Ramsey downplayed the rift with Durst, saying it was only temporary. He declined to say how it was resolved.  "From our perspective, we can tell you there was a dispute, it was over in a day, it's not uncommon," Ramsey said. "It was a tempest in a teapot for one day and then it was over with."  

According to Durst's letter to the judge, the dispute began with a letter DeGuerin handed him after a court appearance July 11. "I was stunned," Durst said of the correspondence.

In that letter, which begins "Dear Bob," DeGuerin informed his wealthy client that out-of-pocket expenses above and beyond the original retainer had swelled to almost $235,000. He asked Durst to sign an amendment to the original agreement that called for Durst to pay DeGuerin and Ramsey $300,000 more each.

"Under the circumstances, I think it is fair that we ask for additional fees," DeGuerin wrote.

Criss said defendants often get nervous before a trial and question whether they have the right lawyers. "It's not unusual. This happens all the time," she said. "He withdrew it before I could act on it."

The defense asked the court Tuesday to withdraw any documents related to the discharge request from the court's files, according to Criss.

DeGuerin noted in the July 11 letter to Durst that the defense is conducting a mock trial and focus groups and promised to continue "to do our utmost in your behalf."

The burden of proof at the actual trial will be on the prosecution, but the defense may have assumed a sizable burden of its own by claiming self-defense/accident and acknowledging in open court that Durst shot Morris Black.

Police never found Morris Black's head, and there was no indication from any of the body parts discovered by fishermen floating in garbage bags that Durst's cantankerous neighbor had been shot.
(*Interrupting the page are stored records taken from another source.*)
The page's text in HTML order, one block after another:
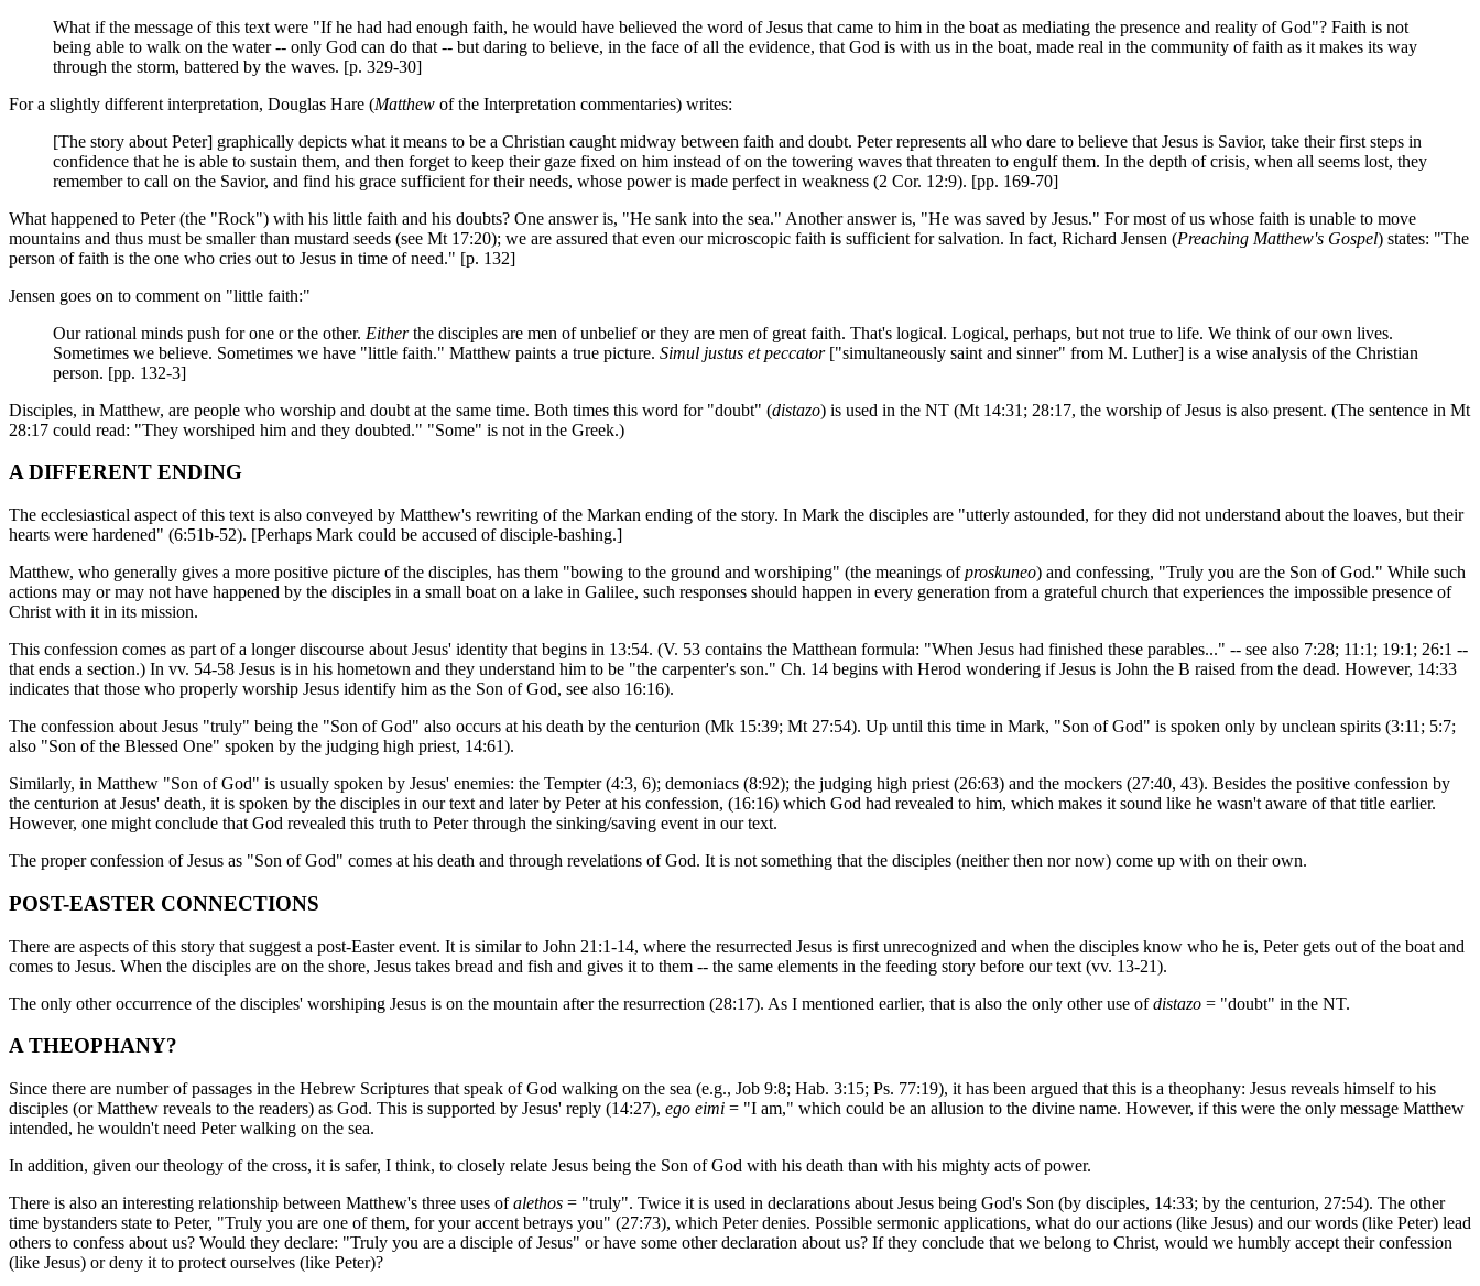
What if the message of this text were "If he had had enough faith, he would have believed the word of Jesus that came to him in the boat as mediating the presence and reality of God"? Faith is not
being able to walk on the water -- only God can do that -- but daring to believe, in the face of all the evidence, that God is with us in the boat, made real in the community of faith as it makes its way
through the storm, battered by the waves. [p. 329-30]
For a slightly different interpretation, Douglas Hare (Matthew of the Interpretation commentaries) writes:
[The story about Peter] graphically depicts what it means to be a Christian caught midway between faith and doubt. Peter represents all who dare to believe that Jesus is Savior, take their first steps in
confidence that he is able to sustain them, and then forget to keep their gaze fixed on him instead of on the towering waves that threaten to engulf them. In the depth of crisis, when all seems lost, they
remember to call on the Savior, and find his grace sufficient for their needs, whose power is made perfect in weakness (2 Cor. 12:9). [pp. 169-70]
What happened to Peter (the "Rock") with his little faith and his doubts? One answer is, "He sank into the sea." Another answer is, "He was saved by Jesus." For most of us whose faith is unable to move
mountains and thus must be smaller than mustard seeds (see Mt 17:20); we are assured that even our microscopic faith is sufficient for salvation. In fact, Richard Jensen (Preaching Matthew's Gospel) states: "The
person of faith is the one who cries out to Jesus in time of need." [p. 132]
Jensen goes on to comment on "little faith:"
Our rational minds push for one or the other. Eitherthe disciples are men of unbelief or they are men of great faith. That's logical. Logical, perhaps, but not true to life. We think of our own lives.
Sometimes we believe. Sometimes we have "little faith." Matthew paints a true picture. Simul justus et peccator["simultaneously saint and sinner" from M. Luther] is a wise analysis of the Christian
person. [pp. 132-3]
Disciples, in Matthew, are people who worship and doubt at the same time. Both times this word for "doubt" (distazo) is used in the NT (Mt 14:31; 28:17, the worship of Jesus is also present. (The sentence in Mt
28:17 could read: "They worshiped him and they doubted." "Some" is not in the Greek.)
A DIFFERENT ENDING
The ecclesiastical aspect of this text is also conveyed by Matthew's rewriting of the Markan ending of the story. In Mark the disciples are "utterly astounded, for they did not understand about the loaves, but their
hearts were hardened" (6:51b-52). [Perhaps Mark could be accused of disciple-bashing.]
Matthew, who generally gives a more positive picture of the disciples, has them "bowing to the ground and worshiping" (the meanings ofproskuneo) and confessing, "Truly you are the Son of God." While such
actions may or may not have happened by the disciples in a small boat on a lake in Galilee, such responses should happen in every generation from a grateful church that experiences the impossible presence of
Christ with it in its mission.
This confession comes as part of a longer discourse about Jesus' identity that begins in 13:54. (V. 53 contains the Matthean formula: "When Jesus had finished these parables..." -- see also 7:28; 11:1; 19:1; 26:1 --
that ends a section.) In vv. 54-58 Jesus is in his hometown and they understand him to be "the carpenter's son." Ch. 14 begins with Herod wondering if Jesus is John the B raised from the dead. However, 14:33
indicates that those who properly worship Jesus identify him as the Son of God, see also 16:16).
The confession about Jesus "truly" being the "Son of God" also occurs at his death by the centurion (Mk 15:39; Mt 27:54). Up until this time in Mark, "Son of God" is spoken only by unclean spirits (3:11; 5:7;
also "Son of the Blessed One" spoken by the judging high priest, 14:61).
Similarly, in Matthew "Son of God" is usually spoken by Jesus' enemies: the Tempter (4:3, 6); demoniacs (8:92); the judging high priest (26:63) and the mockers (27:40, 43). Besides the positive confession by
the centurion at Jesus' death, it is spoken by the disciples in our text and later by Peter at his confession, (16:16) which God had revealed to him, which makes it sound like he wasn't aware of that title earlier.
However, one might conclude that God revealed this truth to Peter through the sinking/saving event in our text.
The proper confession of Jesus as "Son of God" comes at his death and through revelations of God. It is not something that the disciples (neither then nor now) come up with on their own.
POST-EASTER CONNECTIONS
There are aspects of this story that suggest a post-Easter event. It is similar to John 21:1-14, where the resurrected Jesus is first unrecognized and when the disciples know who he is, Peter gets out of the boat and
comes to Jesus. When the disciples are on the shore, Jesus takes bread and fish and gives it to them -- the same elements in the feeding story before our text (vv. 13-21).
The only other occurrence of the disciples' worshiping Jesus is on the mountain after the resurrection (28:17). As I mentioned earlier, that is also the only other use ofdistazo = "doubt" in the NT.
A THEOPHANY?
Since there are number of passages in the Hebrew Scriptures that speak of God walking on the sea (e.g., Job 9:8; Hab. 3:15; Ps. 77:19), it has been argued that this is a theophany: Jesus reveals himself to his
disciples (or Matthew reveals to the readers) as God. This is supported by Jesus' reply (14:27), ego eimi = "I am," which could be an allusion to the divine name. However, if this were the only message Matthew
intended, he wouldn't need Peter walking on the sea.
In addition, given our theology of the cross, it is safer, I think, to closely relate Jesus being the Son of God with his death than with his mighty acts of power.
There is also an interesting relationship between Matthew's three uses ofalethos = "truly". Twice it is used in declarations about Jesus being God's Son (by disciples, 14:33; by the centurion, 27:54). The other
time bystanders state to Peter, "Truly you are one of them, for your accent betrays you" (27:73), which Peter denies. Possible sermonic applications, what do our actions (like Jesus) and our words (like Peter) lead
others to confess about us? Would they declare: "Truly you are a disciple of Jesus" or have some other declaration about us? If they conclude that we belong to Christ, would we humbly accept their confession
(like Jesus) or deny it to protect ourselves (like Peter)?

Investigators followed a newspaper address label found in one of the garbage bags to an apartment house in Galveston that Durst had rented for $300 per month. Passing himself off as "Dorothy Ciner" -- the name of a high school classmate -- Durst wore women's clothing and a wig, and claimed to be mute when he took the apartment.

Police searched Black's apartment and found evidence that blood had been cleaned up.

Across the hall in "Ciner's" apartment, they found evidence of more cleanup and the tenant's true identity: Robert Durst.

Because there were no witnesses to what happened between Durst and Black, the defendant may have no choice but to take the witness stand during his trial. DeGuerin indicated as much in his July 11 letter when citing "increased time spent on preparation for your testimony" as one of the additional costs.

Criss has already ruled that the trial will not include any mention of the 1982 disappearance of 29-year-old Kathie Durst from New York or the December 24, 2000, execution-style slaying of writer Susan Berman in her Los Angeles home.

Durst remarried after obtaining a secret divorce in 1990 from the still-missing Kathie Durst, a medical student who friends say wanted out of an abusive marriage. Berman, the daughter of a Las Vegas mob figure, was one of Robert Durst's closest friends and sometimes served as his spokesperson during the early days of the missing person investigation.

Jury selection is scheduled to begin August 25 in Galveston.